Behind The Scenes #2: The Bradley-Terry Experiment
☠ Graveyard of Good Ideas — This one stung a little more than usual.
After establishing that ELO loses to the market overall, we asked what felt like a clever question: sure, ELO is worse on average, but does it know anything the market doesn't?
Picture it like this. Your friend is terrible at restaurant recommendations overall. But every time they say "the carbonara here is amazing," the carbonara is actually amazing. You wouldn't trust their general judgment, but you'd trust the specific signal. That's what we were looking for — the carbonara.
The test: a Bradley-Terry residual model.
logit(P_win) = logit(P_market) + β × elo_residualβ > 0 means ELO sees something the market misses. β = 0 means noise. β < 0 means the market is right and ELO's "insights" are actively misleading.
We ran it on 617 games with precise moneyline odds:
| Metric | Value |
|---|---|
| β coefficient | +0.218 |
| p-value (Wald) | 0.181 |
| Permutation Test p | 0.184 |
| OOS Brier vs Market | +0.312%pt worse |
Positive β. Not significant, but positive. This is the sports analytics equivalent of finding a $20 bill on the sidewalk and thinking "maybe I should start a metal detecting business." The rational response is "interesting but inconclusive." Our actual response was "GET MORE DATA."
So we expanded to 3,444 games using point spreads converted to probabilities. The conversion was legit — probit σ=13.0, validated at r=0.996 against the moneyline subset. No methodological shortcuts.
With 5.6x more data, the picture became clearer:
| Metric | 617 Games | 3,444 Games |
|---|---|---|
| β coefficient | +0.218 | -0.126 |
| Permutation p | 0.184 | 0.256 |
| AIC best model | — | Baseline (no ELO) |
The sign flipped. Our promising +0.218 became -0.126. The $20 bill on the sidewalk was a receipt.
This is the small-sample trap doing what it does best. You find a pattern on limited data, you get excited, and with real statistical power it vanishes — or worse, reverses. If we'd stopped at 617 games and built a trading system around β = +0.218, we'd have been betting on a ghost. The only thing separating us from that mistake was stubbornness about sample sizes.

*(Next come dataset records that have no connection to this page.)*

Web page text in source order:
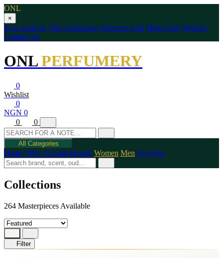
ONL
×
New Arrivals The Collections Women's Edit Men's Edit Wishlist
Contact Us
ONLPERFUMERY
0
Wishlist
0
NGN 0
0
0
All Categories
Home New Arrivals Brands Women Men Gift Sets
Collections
264 Masterpieces Available
Filter
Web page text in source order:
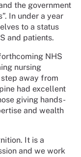
the government
In under a year
to a status
and patients.
NHS
nursing
away from
had excellent
giving hands-
and wealth
It is a
and we work
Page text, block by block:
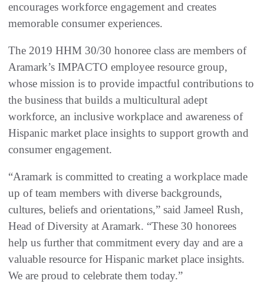
encourages workforce engagement and creates
memorable consumer experiences.
The 2019 HHM 30/30 honoree class are members of
Aramark’s IMPACTO employee resource group,
whose mission is to provide impactful contributions to
the business that builds a multicultural adept
workforce, an inclusive workplace and awareness of
Hispanic market place insights to support growth and
consumer engagement.
“Aramark is committed to creating a workplace made
up of team members with diverse backgrounds,
cultures, beliefs and orientations,” said Jameel Rush,
Head of Diversity at Aramark. “These 30 honorees
help us further that commitment every day and are a
valuable resource for Hispanic market place insights.
We are proud to celebrate them today.”
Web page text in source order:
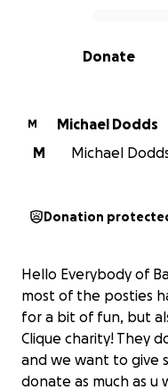
0% complete
Donate
M
Michael Dodds
M
Michael
Donation
Hello Everybody of
most of the posties
for a bit of fun, but
Clique charity! They
and we want to give
donate as much as u
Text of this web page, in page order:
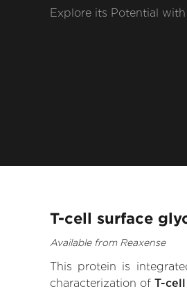
Explore its Potential
T-cell surface
Available from Reaxense
This protein is
characterization of T-
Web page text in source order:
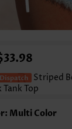
Striped
Tank Top
Multi Color
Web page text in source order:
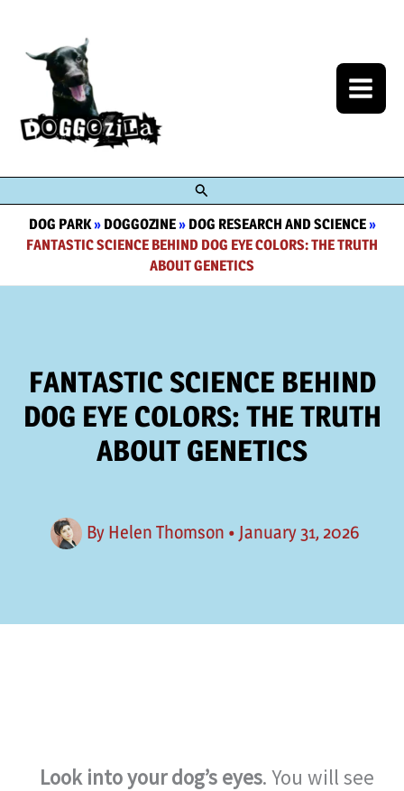
content
Search
DOG PARK» DOGGOZINE» DOG RESEARCH AND SCIENCE»
FANTASTIC SCIENCE BEHIND DOG EYE COLORS: THE TRUTH
ABOUT GENETICS
FANTASTIC SCIENCE BEHIND
DOG EYE COLORS: THE TRUTH
ABOUT GENETICS
By Helen Thomson • January 31, 2026
Look into your dog’s eyes. You will see
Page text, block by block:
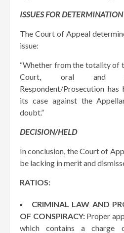
ISSUES FOR DETERMINATION
The Court of Appeal
issue:
“Whether from the totality of
Court, oral and
Respondent/Prosecution
its case against the
doubt.”
DECISION/HELD
In conclusion, the Court of
be lacking in merit and
RATIOS:
CRIMINAL LAW AND
OF CONSPIRACY:Proper
which contains a charge
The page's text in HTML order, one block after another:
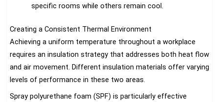
specific rooms while others remain cool.
Creating a Consistent Thermal Environment
Achieving a uniform temperature throughout a workplace
requires an insulation strategy that addresses both heat flow
and air movement. Different insulation materials offer varying
levels of performance in these two areas.
Spray polyurethane foam (SPF) is particularly effective
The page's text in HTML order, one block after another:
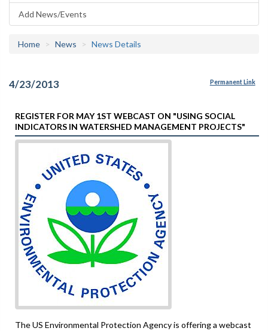
Add News/Events
Home News News Details
4/23/2013 Permanent Link
REGISTER FOR MAY 1ST WEBCAST ON "USING SOCIAL
INDICATORS IN WATERSHED MANAGEMENT PROJECTS"
The US Environmental Protection Agency is offering a webcast
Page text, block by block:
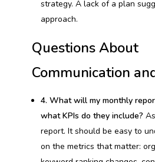
strategy. A lack of a plan
approach.
Questions About
Communication
4. What will my monthly
what KPIs do they include?
report. It should be easy to
on the metrics that matter:
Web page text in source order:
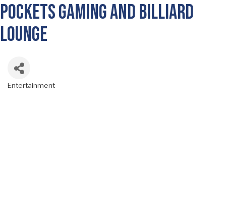
Pockets Gaming and Billiard
Lounge
Entertainment
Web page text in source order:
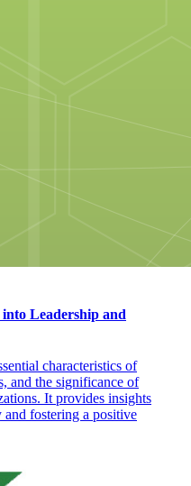
Leadership and
characteristics of
and the significance of
It provides insights
fostering a positive
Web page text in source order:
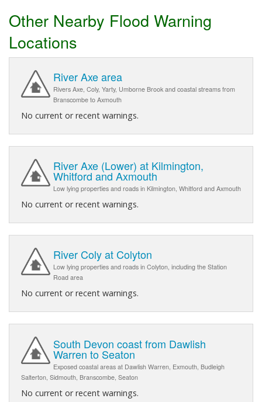
Other Nearby Flood Warning
Locations
River Axe area
Rivers Axe, Coly, Yarty, Umborne Brook and coastal streams from
Branscombe to Axmouth
No current or recent warnings.
River Axe (Lower) at Kilmington,
Whitford and Axmouth
Low lying properties and roads in Kilmington, Whitford and Axmouth
No current or recent warnings.
River Coly at Colyton
Low lying properties and roads in Colyton, including the Station
Road area
No current or recent warnings.
South Devon coast from Dawlish
Warren to Seaton
Exposed coastal areas at Dawlish Warren, Exmouth, Budleigh
Salterton, Sidmouth, Branscombe, Seaton
No current or recent warnings.
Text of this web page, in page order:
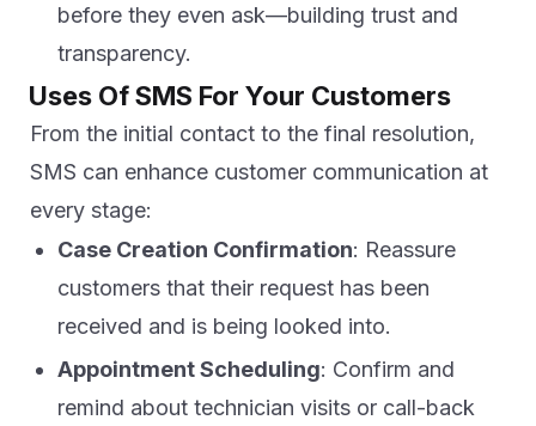
before they even ask—building trust and
transparency.
Uses Of SMS For Your Customers
From the initial contact to the final resolution,
SMS can enhance customer communication at
every stage:
Case Creation Confirmation: Reassure
customers that their request has been
received and is being looked into.
Appointment Scheduling: Confirm and
remind about technician visits or call-back
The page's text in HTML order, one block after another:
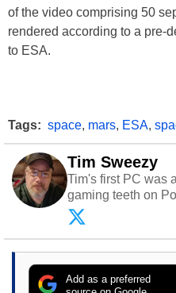
of the video comprising 50
rendered according to a pre-
to ESA.
Tags: space, mars, ESA,
Tim Sweezy
Tim's first PC was
gaming teeth on
arcade. He now
tech with his sons
content posted by
Add as a preferred
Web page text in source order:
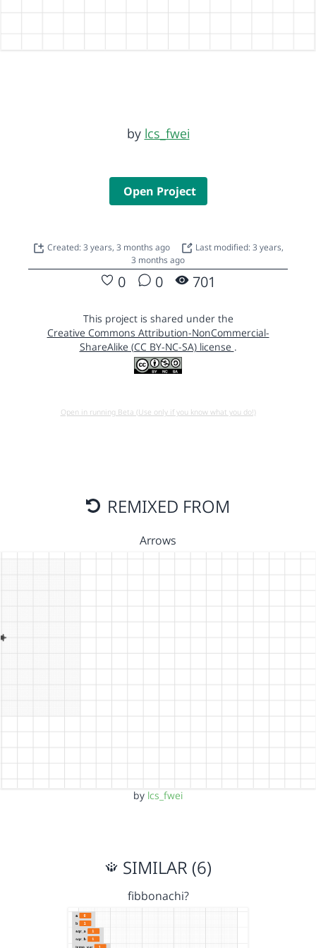
by lcs_fwei
Open Project
Created: 3 years, 3 months ago
Last modified: 3 years,
3 months ago
0 0 701
This project is shared under the
Creative Commons Attribution-NonCommercial-
ShareAlike (CC BY-NC-SA) license .
Open in running Beta (Use only if you know what you do!)
REMIXED FROM
Arrows
by lcs_fwei
SIMILAR (6)
fibbonachi?
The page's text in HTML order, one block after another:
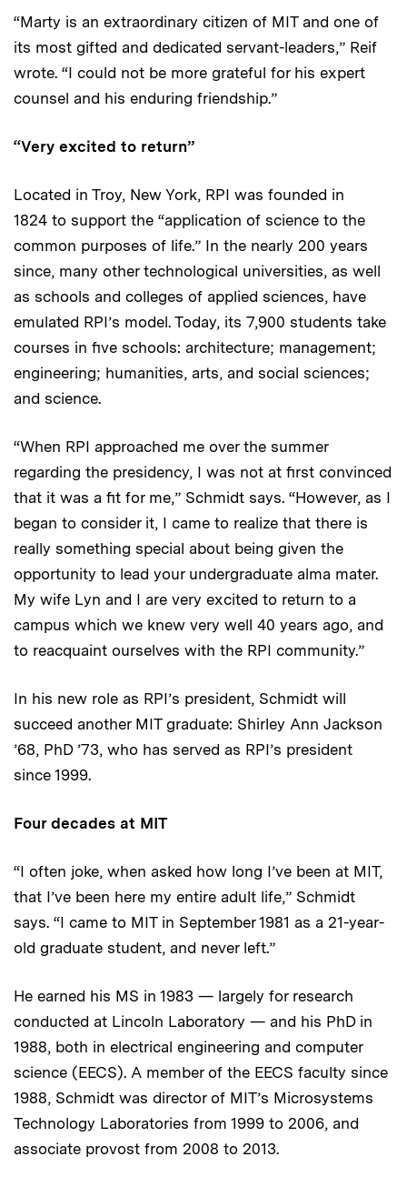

Three model variations, because when something dies you check for a pulse three times:
| Model | Description | Key p-value | AIC vs Baseline |
|---|---|---|---|
| Linear | logit(P) = logit(market) + β·δ | p > 0.10 | Worse |
| Quadratic | + β²·δ² | Both p > 0.10 | Worse |
| Full | α + β₁·logit(market) + β₂·δ | ELO p > 0.10 | Worse |
All dead. The best model is the one that pretends ELO doesn't exist, which is becoming a recurring theme around here.
During the internal review, Raj argued for expanding the data (done), Tomas argued we should've quit two experiments ago (noted, as usual), and Sora proposed three creative alternatives that all died for the same reason: not enough data to test them properly. The creative ones always go out in the most frustrating way.
To be fair to ELO: it picks NBA winners about 63% of the time. That's genuinely decent. It's just that the market picks them better, and — crucially — ELO doesn't know anything the market doesn't already know. Our friend doesn't have a carbonara call. They're just... a worse version of Yelp.
Research direction shifts to structural features next. Schedule fatigue, travel, back-to-backs. Maybe the market misses something in the logistics, even if it nails the ratings. Or maybe we're about to add another resident to the graveyard.
Disclaimer: This content is for informational and educational purposes only. Nothing here constitutes financial or investment advice.